Hal tersebut disampaikan dalam kegiatan “Berbagi Praktik Baik Program Keluarga Berencana dan Kesehatan Reproduksi” yang diselenggarakan di Jakarta, Selasa (23/12/2025).
Dalam kesempatan tersebut, Wihaji memberikan apresiasi setinggi-tingginya atas pelaksanaan ajang Apresiasi Sinergi Inovasi dan Komitmen (ASIK KBPP) 2025.
Beliau menekankan bahwa KB bukan sekadar intervensi sesaat, melainkan kebutuhan berkelanjutan sepanjang siklus hidup reproduksi.
“KBPP telah ditetapkan sebagai salah satu dari 8 Rencana Aksi Prioritas BKKBN Tahun 2025 yang dipantau langsung oleh Bapak Presiden.
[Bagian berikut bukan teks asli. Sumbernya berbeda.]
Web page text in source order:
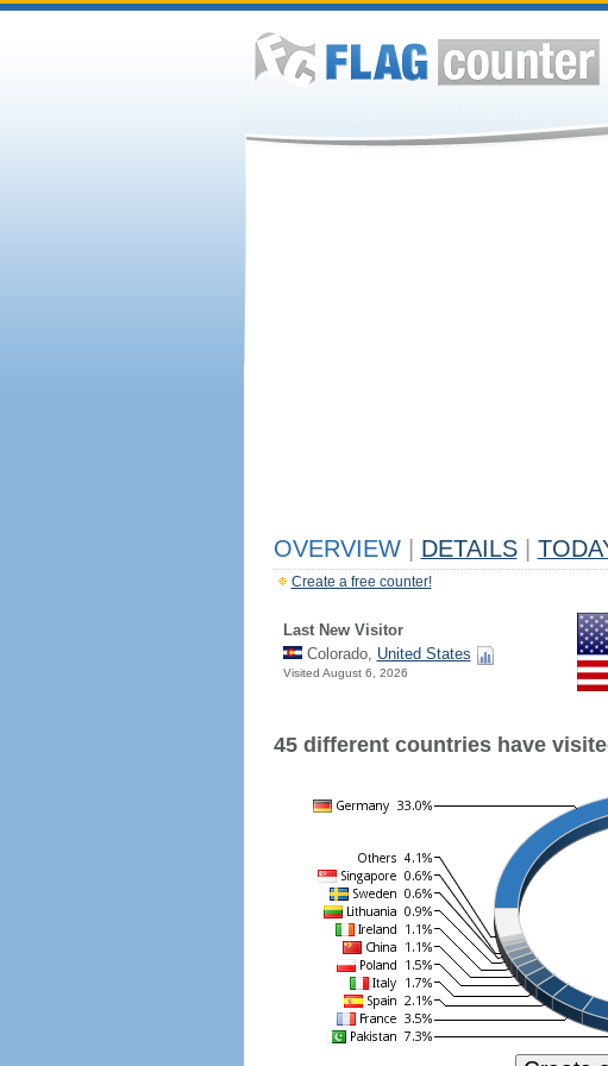
OVERVIEW DETAILS
Create a free counter!
Last New Visitor
Colorado, United States
Visited August 6, 2026
45 different countries have
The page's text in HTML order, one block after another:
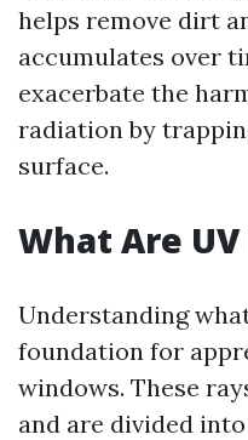
helps remove dirt
accumulates over
exacerbate the
radiation by
surface.
What Are UV
Understanding
foundation for
windows. These
and are divided
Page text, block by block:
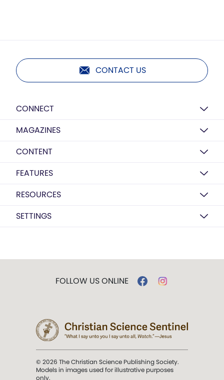
CONTACT US
CONNECT
MAGAZINES
CONTENT
FEATURES
RESOURCES
SETTINGS
FOLLOW US ONLINE
© 2026 The Christian Science Publishing Society.
Models in images used for illustrative purposes
only.
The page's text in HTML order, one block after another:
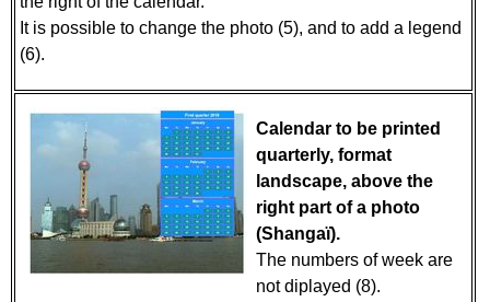
It is possible to change the photo (5), and to add a legend
(6).
Calendar to be printed
quarterly, format
landscape, above the
right part of a photo
(Shangaï).
The numbers of week are
not diplayed (8).
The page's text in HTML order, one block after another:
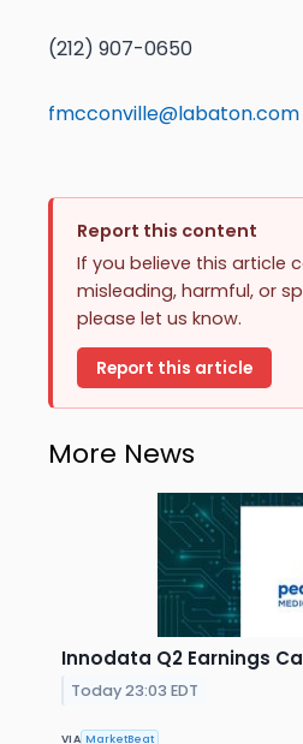
(212) 907-0650
fmcconville@labaton.com
Report this content
If you believe this article
misleading, harmful, or
please let us know.
Report this article
More News
Innodata Q2 Earnings
Today 23:03 EDT
VIA MarketBeat
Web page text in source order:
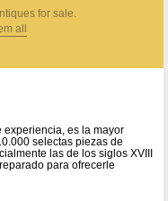
for sale.
all
experiencia, es la mayor
selectas piezas de
las de los siglos XVIII
para ofrecerle
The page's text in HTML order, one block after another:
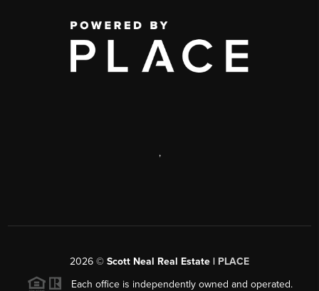
,
2026 © Scott Neal Real Estate | PLACE
Each office is independently owned and operated.
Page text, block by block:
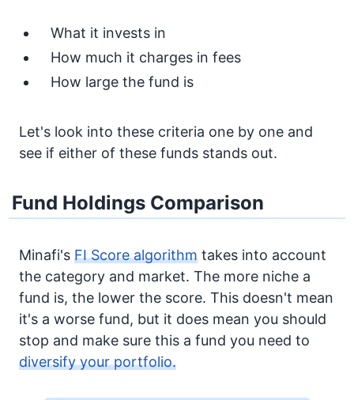
What it invests in
How much it charges in fees
How large the fund is
Let's look into these criteria one by one and
see if either of these funds stands out.
Fund Holdings Comparison
Minafi's FI Score algorithm takes into account
the category and market. The more niche a
fund is, the lower the score. This doesn't mean
it's a worse fund, but it does mean you should
stop and make sure this a fund you need to
diversify your portfolio.
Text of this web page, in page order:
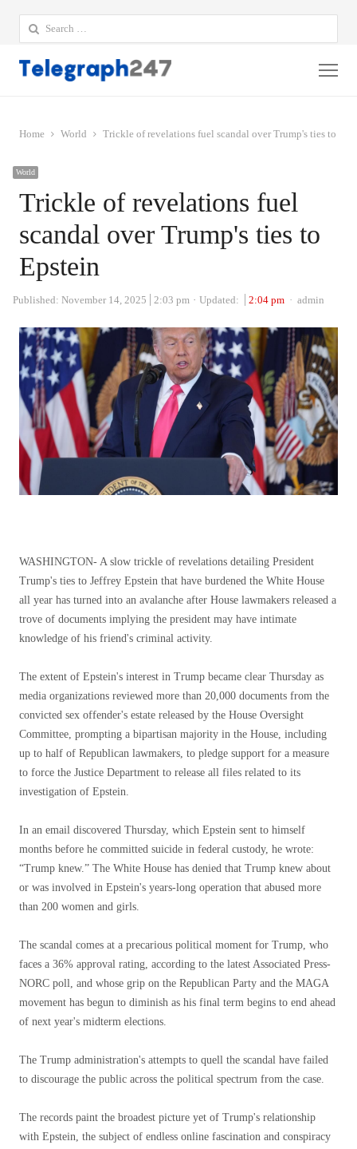
Search
for:
Home World Trickle of revelations fuel scandal over Trump's ties to
World
Trickle of revelations fuel
scandal over Trump's ties to
Epstein
Published: November 14, 2025 2:03 pm Updated: 2:04 pm Author
admin
WASHINGTON- A slow trickle of revelations detailing President
Trump's ties to Jeffrey Epstein that have burdened the White House
all year has turned into an avalanche after House lawmakers released a
trove of documents implying the president may have intimate
knowledge of his friend's criminal activity.
The extent of Epstein's interest in Trump became clear Thursday as
media organizations reviewed more than 20,000 documents from the
convicted sex offender's estate released by the House Oversight
Committee, prompting a bipartisan majority in the House, including
up to half of Republican lawmakers, to pledge support for a measure
to force the Justice Department to release all files related to its
investigation of Epstein.
In an email discovered Thursday, which Epstein sent to himself
months before he committed suicide in federal custody, he wrote:
“Trump knew.” The White House has denied that Trump knew about
or was involved in Epstein's years-long operation that abused more
than 200 women and girls.
The scandal comes at a precarious political moment for Trump, who
faces a 36% approval rating, according to the latest Associated Press-
NORC poll, and whose grip on the Republican Party and the MAGA
movement has begun to diminish as his final term begins to end ahead
of next year's midterm elections.
The Trump administration's attempts to quell the scandal have failed
to discourage the public across the political spectrum from the case.
The records paint the broadest picture yet of Trump's relationship
with Epstein, the subject of endless online fascination and conspiracy
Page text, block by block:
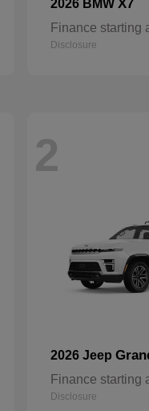
2026 BMW X7
Finance starting
Disclosure
2
2026 Jeep
Finance starting
Disclosure
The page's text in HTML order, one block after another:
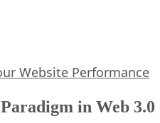
Website Performance
in Web 3.0
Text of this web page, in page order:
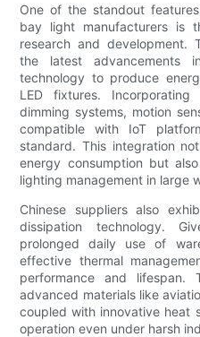
One of the standout
bay light manufacturers is
research and development.
the latest advancements
technology to produce
LED fixtures.
dimming systems, motion
compatible with IoT
standard. This integration
energy consumption but
lighting management in large
Chinese suppliers also
dissipation technology.
prolonged daily use of
effective thermal
performance and lifespan.
advanced materials like
coupled with innovative heat
operation even under harsh
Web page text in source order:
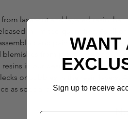
laser-cut and layered resin,
in limited quantities. As all of
and painted by hand,
from piece to piece. Due
in our designs, it is also
or bubbles in the resin layers.
as special and unique as you are.
WANT
Sign up to receive
Email
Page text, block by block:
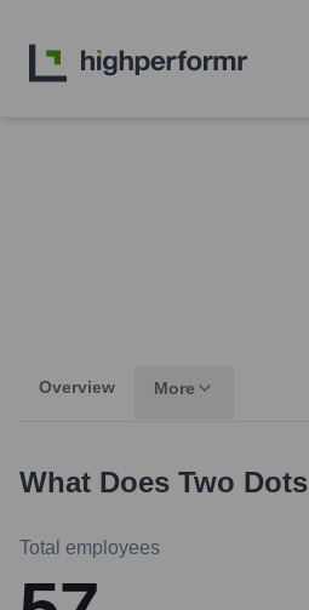
Overview More
What Does Two Dots
Total employees
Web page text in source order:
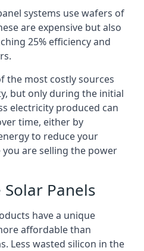
systems use wafers of
are expensive but also
25% efficiency and
the most costly sources
but only during the initial
electricity produced can
time, either by
to reduce your
are selling the power
Panels
have a unique
affordable than
Less wasted silicon in the
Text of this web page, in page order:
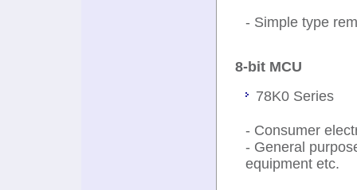
- Simple type
8-bit MCU
78K0 Series
- Consumer
- General
equipment etc.
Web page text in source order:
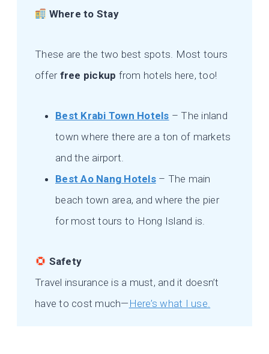
Where to Stay
These are the two best spots. Most tours
offer free pickup from hotels here, too!
Best Krabi Town Hotels – The inland
town where there are a ton of markets
and the airport.
Best Ao Nang Hotels – The main
beach town area, and where the pier
for most tours to Hong Island is.
Safety
Travel insurance is a must, and it doesn’t
have to cost much—Here’s what I use.
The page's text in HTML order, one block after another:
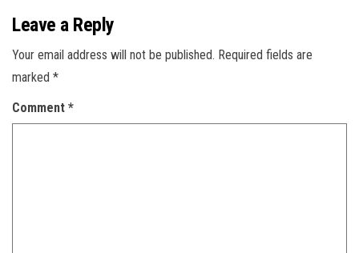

Target nasional pelayanan KBPP kita adalah 75% pada tahun 2029,” ujarnya.
Raihan penghargaan di tingkat nasional dan regional ini menunjukkan keberhasilan Provinsi Banten dalam mengelola program KBPP, baik dari sisi administrasi pemerintahan maupun implementasi inovasi di layanan kesehatan.
Berikut adalah daftar lengkap capaian Provinsi Banten pada ajang ASIK KBPP 2025:
Terbaik I Nasional: Perwakilan BKKBN Provinsi Banten sebagai Terbaik I Tata Kelola dan Capaian KB Pasca Persalinan.
Terbaik I Nasional: Inovasi KB Pasca Persalinan Bagian Wilayah yang diraih oleh Kota Tangerang.
Terbaik II Regional: Kelompok KB Pria Terbaik yang diraih oleh Kabupaten Tangerang.
Terbaik III Nasional: Klinik KB Swasta Terbaik Pelayanan KB yang diraih oleh Klinik UMI Medika, Kabupaten Pandeglang.
Terbaik Prototype: Inovasi KBPP Prototype yang diraih oleh RS Permata Sarana Husada, Kota Tangerang Selatan.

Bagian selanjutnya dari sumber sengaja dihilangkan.